_What to do_.
Without skipping anything, write out each record below exactly.

_Data to use_.
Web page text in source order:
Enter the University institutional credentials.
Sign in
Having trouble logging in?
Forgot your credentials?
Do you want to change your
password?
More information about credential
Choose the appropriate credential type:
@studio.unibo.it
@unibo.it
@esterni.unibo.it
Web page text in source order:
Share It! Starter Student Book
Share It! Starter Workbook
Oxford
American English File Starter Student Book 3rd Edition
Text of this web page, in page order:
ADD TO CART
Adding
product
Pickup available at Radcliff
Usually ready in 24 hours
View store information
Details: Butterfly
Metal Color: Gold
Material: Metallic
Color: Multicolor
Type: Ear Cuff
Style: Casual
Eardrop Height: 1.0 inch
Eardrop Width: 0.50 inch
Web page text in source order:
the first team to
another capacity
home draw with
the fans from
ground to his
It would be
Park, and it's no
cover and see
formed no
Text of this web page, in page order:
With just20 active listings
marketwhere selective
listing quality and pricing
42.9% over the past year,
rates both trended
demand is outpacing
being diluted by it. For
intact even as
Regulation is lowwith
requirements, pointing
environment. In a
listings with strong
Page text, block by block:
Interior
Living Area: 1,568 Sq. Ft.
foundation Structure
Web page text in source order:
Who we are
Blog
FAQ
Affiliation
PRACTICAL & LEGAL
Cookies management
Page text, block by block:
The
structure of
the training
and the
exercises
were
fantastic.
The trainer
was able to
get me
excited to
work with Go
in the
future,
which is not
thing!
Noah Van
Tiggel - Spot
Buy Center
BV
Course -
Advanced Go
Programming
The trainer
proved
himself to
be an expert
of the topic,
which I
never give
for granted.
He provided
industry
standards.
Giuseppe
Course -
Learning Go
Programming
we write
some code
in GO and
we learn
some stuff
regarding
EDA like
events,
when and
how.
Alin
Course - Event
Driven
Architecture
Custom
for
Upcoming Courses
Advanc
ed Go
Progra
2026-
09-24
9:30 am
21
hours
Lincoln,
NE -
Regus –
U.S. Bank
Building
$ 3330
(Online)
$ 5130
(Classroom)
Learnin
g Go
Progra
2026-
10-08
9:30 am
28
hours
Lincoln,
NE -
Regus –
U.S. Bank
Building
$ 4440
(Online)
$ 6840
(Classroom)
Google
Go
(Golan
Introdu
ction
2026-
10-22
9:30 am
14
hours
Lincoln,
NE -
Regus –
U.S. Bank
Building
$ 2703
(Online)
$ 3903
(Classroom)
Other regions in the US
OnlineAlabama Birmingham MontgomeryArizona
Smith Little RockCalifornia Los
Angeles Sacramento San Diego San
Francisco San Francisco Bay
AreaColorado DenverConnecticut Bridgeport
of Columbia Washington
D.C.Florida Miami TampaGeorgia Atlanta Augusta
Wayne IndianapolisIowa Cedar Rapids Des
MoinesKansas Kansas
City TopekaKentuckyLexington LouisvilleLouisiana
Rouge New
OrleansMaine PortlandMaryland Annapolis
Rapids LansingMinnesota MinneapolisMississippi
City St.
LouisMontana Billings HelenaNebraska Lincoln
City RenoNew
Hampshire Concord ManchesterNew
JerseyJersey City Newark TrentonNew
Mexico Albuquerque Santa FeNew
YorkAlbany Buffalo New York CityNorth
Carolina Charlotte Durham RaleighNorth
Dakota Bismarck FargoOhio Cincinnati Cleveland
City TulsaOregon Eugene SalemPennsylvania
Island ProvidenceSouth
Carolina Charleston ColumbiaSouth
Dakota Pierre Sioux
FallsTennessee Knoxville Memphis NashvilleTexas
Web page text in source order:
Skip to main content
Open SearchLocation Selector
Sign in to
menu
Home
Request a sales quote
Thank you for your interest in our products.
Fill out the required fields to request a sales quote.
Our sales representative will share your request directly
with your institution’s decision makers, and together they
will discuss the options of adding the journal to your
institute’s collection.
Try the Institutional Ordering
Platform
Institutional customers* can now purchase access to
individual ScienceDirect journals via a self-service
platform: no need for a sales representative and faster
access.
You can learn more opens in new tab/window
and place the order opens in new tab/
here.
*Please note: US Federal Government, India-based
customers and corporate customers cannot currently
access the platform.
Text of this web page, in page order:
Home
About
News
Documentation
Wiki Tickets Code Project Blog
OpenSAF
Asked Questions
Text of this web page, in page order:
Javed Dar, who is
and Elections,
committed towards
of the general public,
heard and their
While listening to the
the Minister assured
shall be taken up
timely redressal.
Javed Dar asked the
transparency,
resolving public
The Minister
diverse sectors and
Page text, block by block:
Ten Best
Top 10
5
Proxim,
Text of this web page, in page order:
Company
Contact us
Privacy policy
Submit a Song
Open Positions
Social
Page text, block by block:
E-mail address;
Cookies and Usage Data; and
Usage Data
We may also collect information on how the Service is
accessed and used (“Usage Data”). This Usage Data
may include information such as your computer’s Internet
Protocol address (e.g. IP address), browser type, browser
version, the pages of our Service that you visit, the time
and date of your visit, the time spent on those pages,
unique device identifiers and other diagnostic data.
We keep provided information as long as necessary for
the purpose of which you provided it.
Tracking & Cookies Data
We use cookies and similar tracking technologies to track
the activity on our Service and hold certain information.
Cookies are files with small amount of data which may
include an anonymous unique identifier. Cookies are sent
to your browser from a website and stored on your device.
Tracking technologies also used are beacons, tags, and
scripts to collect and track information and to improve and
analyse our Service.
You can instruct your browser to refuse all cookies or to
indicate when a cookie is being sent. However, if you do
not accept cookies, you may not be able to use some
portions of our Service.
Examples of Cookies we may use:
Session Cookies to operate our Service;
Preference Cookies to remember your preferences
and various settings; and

_The completed task_.
Web page text in source order:
Enter the University institutional credentials.
Sign in
Having trouble logging in?
Forgot your credentials?
Do you want to change your
password?
More information about credential
Choose the appropriate credential type:
@studio.unibo.it
@unibo.it
@esterni.unibo.it
Web page text in source order:
Share It! Starter Student Book
Share It! Starter Workbook
Oxford
American English File Starter Student Book 3rd Edition
Text of this web page, in page order:
ADD TO CART
Adding
product
Pickup available at Radcliff
Usually ready in 24 hours
View store information
Details: Butterfly
Metal Color: Gold
Material: Metallic
Color: Multicolor
Type: Ear Cuff
Style: Casual
Eardrop Height: 1.0 inch
Eardrop Width: 0.50 inch
Web page text in source order:
the first team to
another capacity
home draw with
the fans from
ground to his
It would be
Park, and it's no
cover and see
formed no
Text of this web page, in page order:
With just20 active listings
marketwhere selective
listing quality and pricing
42.9% over the past year,
rates both trended
demand is outpacing
being diluted by it. For
intact even as
Regulation is lowwith
requirements, pointing
environment. In a
listings with strong
Page text, block by block:
Interior
Living Area: 1,568 Sq. Ft.
foundation Structure
Web page text in source order:
Who we are
Blog
FAQ
Affiliation
PRACTICAL & LEGAL
Cookies management
Page text, block by block:
The
structure of
the training
and the
exercises
were
fantastic.
The trainer
was able to
get me
excited to
work with Go
in the
future,
which is not
thing!
Noah Van
Tiggel - Spot
Buy Center
BV
Course -
Advanced Go
Programming
The trainer
proved
himself to
be an expert
of the topic,
which I
never give
for granted.
He provided
industry
standards.
Giuseppe
Course -
Learning Go
Programming
we write
some code
in GO and
we learn
some stuff
regarding
EDA like
events,
when and
how.
Alin
Course - Event
Driven
Architecture
Custom
for
Upcoming Courses
Advanc
ed Go
Progra
2026-
09-24
9:30 am
21
hours
Lincoln,
NE -
Regus –
U.S. Bank
Building
$ 3330
(Online)
$ 5130
(Classroom)
Learnin
g Go
Progra
2026-
10-08
9:30 am
28
hours
Lincoln,
NE -
Regus –
U.S. Bank
Building
$ 4440
(Online)
$ 6840
(Classroom)
Google
Go
(Golan
Introdu
ction
2026-
10-22
9:30 am
14
hours
Lincoln,
NE -
Regus –
U.S. Bank
Building
$ 2703
(Online)
$ 3903
(Classroom)
Other regions in the US
OnlineAlabama Birmingham MontgomeryArizona
Smith Little RockCalifornia Los
Angeles Sacramento San Diego San
Francisco San Francisco Bay
AreaColorado DenverConnecticut Bridgeport
of Columbia Washington
D.C.Florida Miami TampaGeorgia Atlanta Augusta
Wayne IndianapolisIowa Cedar Rapids Des
MoinesKansas Kansas
City TopekaKentuckyLexington LouisvilleLouisiana
Rouge New
OrleansMaine PortlandMaryland Annapolis
Rapids LansingMinnesota MinneapolisMississippi
City St.
LouisMontana Billings HelenaNebraska Lincoln
City RenoNew
Hampshire Concord ManchesterNew
JerseyJersey City Newark TrentonNew
Mexico Albuquerque Santa FeNew
YorkAlbany Buffalo New York CityNorth
Carolina Charlotte Durham RaleighNorth
Dakota Bismarck FargoOhio Cincinnati Cleveland
City TulsaOregon Eugene SalemPennsylvania
Island ProvidenceSouth
Carolina Charleston ColumbiaSouth
Dakota Pierre Sioux
FallsTennessee Knoxville Memphis NashvilleTexas
Web page text in source order:
Skip to main content
Open SearchLocation Selector
Sign in to
menu
Home
Request a sales quote
Thank you for your interest in our products.
Fill out the required fields to request a sales quote.
Our sales representative will share your request directly
with your institution’s decision makers, and together they
will discuss the options of adding the journal to your
institute’s collection.
Try the Institutional Ordering
Platform
Institutional customers* can now purchase access to
individual ScienceDirect journals via a self-service
platform: no need for a sales representative and faster
access.
You can learn more opens in new tab/window
and place the order opens in new tab/
here.
*Please note: US Federal Government, India-based
customers and corporate customers cannot currently
access the platform.
Text of this web page, in page order:
Home
About
News
Documentation
Wiki Tickets Code Project Blog
OpenSAF
Asked Questions
Text of this web page, in page order:
Javed Dar, who is
and Elections,
committed towards
of the general public,
heard and their
While listening to the
the Minister assured
shall be taken up
timely redressal.
Javed Dar asked the
transparency,
resolving public
The Minister
diverse sectors and
Page text, block by block:
Ten Best
Top 10
5
Proxim,
Text of this web page, in page order:
Company
Contact us
Privacy policy
Submit a Song
Open Positions
Social
Page text, block by block:
E-mail address;
Cookies and Usage Data; and
Usage Data
We may also collect information on how the Service is
accessed and used (“Usage Data”). This Usage Data
may include information such as your computer’s Internet
Protocol address (e.g. IP address), browser type, browser
version, the pages of our Service that you visit, the time
and date of your visit, the time spent on those pages,
unique device identifiers and other diagnostic data.
We keep provided information as long as necessary for
the purpose of which you provided it.
Tracking & Cookies Data
We use cookies and similar tracking technologies to track
the activity on our Service and hold certain information.
Cookies are files with small amount of data which may
include an anonymous unique identifier. Cookies are sent
to your browser from a website and stored on your device.
Tracking technologies also used are beacons, tags, and
scripts to collect and track information and to improve and
analyse our Service.
You can instruct your browser to refuse all cookies or to
indicate when a cookie is being sent. However, if you do
not accept cookies, you may not be able to use some
portions of our Service.
Examples of Cookies we may use:
Session Cookies to operate our Service;
Preference Cookies to remember your preferences
and various settings; and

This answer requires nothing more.